Tidal Effects in the Post-Minkowskian Expansion

TL;DR

This paper extends scattering amplitude and effective field theory methods to include tidal effects in neutron star mergers, providing new finite size corrections to the conservative dynamics at higher post-Minkowskian orders.

Contribution

It introduces the first computation of next-to-leading order tidal corrections to the post-Minkowskian Hamiltonian for neutron star mergers.

Findings

Derived gauge-invariant expressions for tidal corrections.

Confirmed consistency with test-body and existing post-Newtonian results.

Provided scattering amplitudes and angles for tidal effects.

Abstract

Tools from scattering amplitudes and effective field theory have recently been repurposed to derive state-of-the-art results for the black hole binary inspiral in the post-Minkowskian expansion.
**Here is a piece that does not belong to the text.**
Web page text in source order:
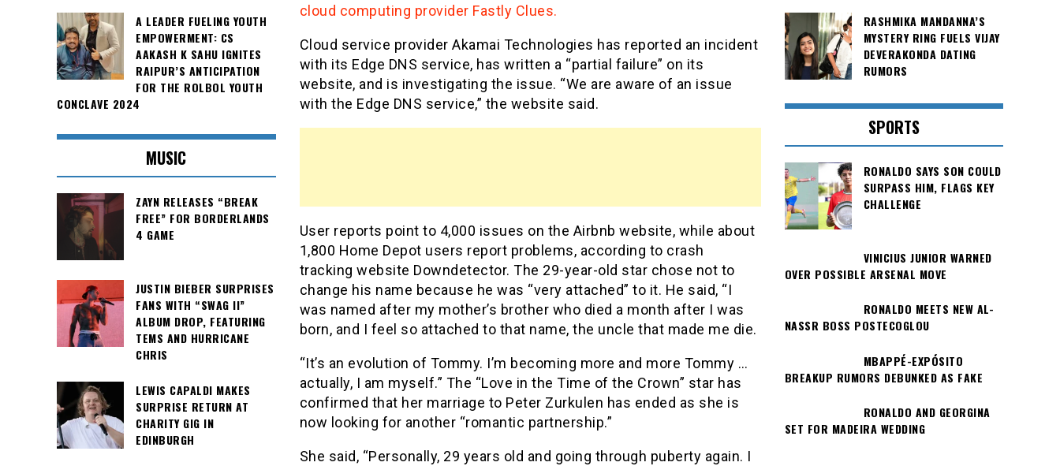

In the present work we extend this approach to include the tidal effects of mass and current quadrupoles on the conservative dynamics of non-spinning neutron star mergers. We compute the leading and, for the first time, next-to-leading order post-Minkowskian finite size corrections to the conservative Hamiltonian, together with their associated scattering amplitudes and scattering angles. Our expressions are gauge invariant and, in the extreme mass ratio limit, consistent with the dynamics of a tidally deformed test body in a Schwarzschild background. Furthermore, they agree completely with existing results at leading post-Minkowskian and second post-Newtonian orders.